Records drawn from a dataset
================

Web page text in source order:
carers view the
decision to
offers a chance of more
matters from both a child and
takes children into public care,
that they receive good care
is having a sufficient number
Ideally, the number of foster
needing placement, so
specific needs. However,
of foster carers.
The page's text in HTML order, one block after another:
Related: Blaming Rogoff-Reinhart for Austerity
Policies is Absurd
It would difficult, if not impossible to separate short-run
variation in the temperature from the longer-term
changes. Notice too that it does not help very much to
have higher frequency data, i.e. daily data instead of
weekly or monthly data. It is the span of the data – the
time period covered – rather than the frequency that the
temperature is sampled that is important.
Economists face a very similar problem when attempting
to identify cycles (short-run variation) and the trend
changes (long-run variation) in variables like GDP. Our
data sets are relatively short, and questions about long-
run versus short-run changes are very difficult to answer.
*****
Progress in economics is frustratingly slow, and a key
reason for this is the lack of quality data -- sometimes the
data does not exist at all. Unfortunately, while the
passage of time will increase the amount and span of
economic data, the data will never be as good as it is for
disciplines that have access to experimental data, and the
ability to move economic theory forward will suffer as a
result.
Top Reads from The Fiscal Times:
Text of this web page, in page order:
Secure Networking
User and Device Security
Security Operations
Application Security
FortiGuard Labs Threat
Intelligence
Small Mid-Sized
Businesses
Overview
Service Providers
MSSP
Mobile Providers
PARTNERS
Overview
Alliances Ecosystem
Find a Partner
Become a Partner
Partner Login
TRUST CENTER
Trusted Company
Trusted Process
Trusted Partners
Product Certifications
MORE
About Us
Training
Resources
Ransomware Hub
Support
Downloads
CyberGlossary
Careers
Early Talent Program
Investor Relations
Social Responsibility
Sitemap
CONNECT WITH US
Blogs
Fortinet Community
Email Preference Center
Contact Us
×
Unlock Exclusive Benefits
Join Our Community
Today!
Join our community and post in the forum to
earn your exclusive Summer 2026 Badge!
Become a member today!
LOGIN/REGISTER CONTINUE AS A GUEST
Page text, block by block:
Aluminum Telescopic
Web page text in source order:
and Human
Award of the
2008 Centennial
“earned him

================

Write out each line exactly, beginning at the one with "Unlock Exclusive Benefits" and ending at the final line of the records above, with nothing added.

## Exercise answer
Unlock Exclusive Benefits
Join Our Community
Today!
Join our community and post in the forum to
earn your exclusive Summer 2026 Badge!
Become a member today!
LOGIN/REGISTER CONTINUE AS A GUEST
Page text, block by block:
Aluminum Telescopic
Web page text in source order:
and Human
Award of the
2008 Centennial
“earned him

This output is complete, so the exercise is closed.